Hago mis practicas en Mexico city, y queria saber como escribir mi firma en mis email.

Maxime XXX
"practicante" de Ingeniero de Calidad y Procesos

esta bien?

Slds


----------



## swift

Bienvenido M4skk.

Yo omitiría ese detalle; me parece que no es necesario señalarlo. Sin embargo podrías firmar de este modo: Ingeniero practicante de Calidad y Procesos. Pero espera más comentarios por favor.

Saludos,


swift



M4skk said:


> Hola todos*: [deux points pour la salutation initiale dans la correspondance en castillan]*
> 
> Hago mis pr*á*cticas en M*é*xico D.F. (o "en la ciudad de México"), y quer*í*a saber c*ó*mo escribir mi firma en mis correos electrónicos.
> 
> *¿E*st*á* bien?
> 
> S*a*l*u*d*o*s.


----------



## Barbara Colt

En México también usamos "pasante" para stagiaire.
saludos


----------



## ebeatriz17

Hola comunidad quisiera saber si me pueden ayudar con estas palabras Estoy traducciendo una ATTESATTION DE STAGE, tengo problemas en algunas palbras,tengo la idea pero no se como plasmarla.En el caso de élève sé que es educado pero en este contexto como se le diría al practicante SÓLO PRACTICANTE?

en qualitè d'élève stagiaire 

En calidad de practicante 

*** Una sola pregunta por hilo.
Norma 2. Para tus otras dudas existen ya otros hilos.
Gévy (moderadora)

Gracias 

Perú


----------



## ebeatriz17

Podría traducir?
en qualitè d'élève *stagiaire* = En calidad de practicante 

Pero como quedaría la parte donde dice "d'élève" 

Gracias


----------



## ebeatriz17

Hola he buscado, pero no he encontado una respuesta de acuerdo a lo que estoy buscando.
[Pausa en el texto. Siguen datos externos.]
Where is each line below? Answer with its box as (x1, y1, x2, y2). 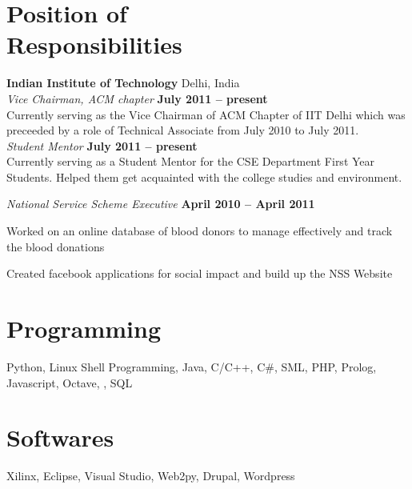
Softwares (6, 421, 114, 454)
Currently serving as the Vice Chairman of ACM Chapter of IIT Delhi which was (6, 106, 406, 122)
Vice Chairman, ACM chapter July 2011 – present (6, 90, 268, 106)
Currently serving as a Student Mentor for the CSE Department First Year (6, 153, 375, 170)
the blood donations (6, 238, 105, 255)
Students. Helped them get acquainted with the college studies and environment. (6, 168, 402, 185)
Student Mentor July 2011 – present (6, 137, 198, 154)
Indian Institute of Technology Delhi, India (6, 74, 240, 91)

Puede traducirse de esta manera

en qualitè d'élève *stagiaire*  = en calidad de practicante

Y como queda "d'élève"


----------



## Luli30

Hola Ebeatriz,
Por qué no dices simplemente "en calidad de estudiante en prácticas"?
A ver qué opinan los nativos...


----------



## Gévy

Hola Ebeatriz 17:

La solución que nos das es para Perú, ¿verdad?
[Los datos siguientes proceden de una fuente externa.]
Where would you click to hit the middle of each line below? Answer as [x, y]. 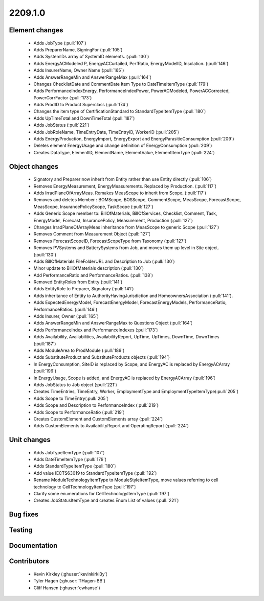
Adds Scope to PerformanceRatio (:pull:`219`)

Esta solución no sería correcta en España, por ejemplo, donde un practicante es similar a un enfermero. Siempre es bueno precisar el país de habla española a la que se refiere la traducción (ya que se te olvidó precisarlo en tu perfil)

Bisous,

Gévy


----------



## ebeatriz17

Sí es para Perú, ya actualize mi perfil.
Me han dado esta sugerencia

en qualitè d'élève *stagiaire* =en calidad de estudiante en prácticas

Me parece bien, pero me gustaría saber su opinión.

Gracias


----------



## Gévy

Hola Beatriz:

En prácticas, es lo que decimos aquí. Si también te vale para Perú, estupendo pues. 

Bisous,

Gévy


----------



## Pedro Felipe

En Colombia, sin asomo de dudas, se dice _*pasante*_. (Me sorprende que tengamos que ir país por país, pues tengo la sospecha de que es una palabra del español internacional...)


----------



## j'aitrouvé

Como antes dicho, en España se usa becario en algunos casos. Ejemplo concreto: ahora mismo soy becario en una empresa de traducción en el país Vasco (Euskadi)-me pagan (poco) y soy estudiante de Máster en Suiza. Luego como lo mencionaron algunos, depende del país y del contexto (área profesional, tipo de formación). Espero que ese ejemplo adicional ayude a alguien (aunque pasaron unos años desde que salió el tema, jéjé).


----------



## noroeme

Para completar este hilo con los diferentes usos según los países:
En Colombia, "becario" se refiere a quien recibe una "beca" para realizar sus estudios.... es más una ayuda que un pago. Generalmente se otorgan estas becas a estudiantes con niveles de excelencia (y existe la figura de la "media beca"). 
Nunca se diría aquí "becario" para un "stagiaire": éste es un "estudiante en prácticas, o en pasantía", a quien se le paga o no se le paga, según el contrato. Al "stage" le decimos "pasantía" (pero suena raro en Colombia decirle "pasante" al "stagiaire").


----------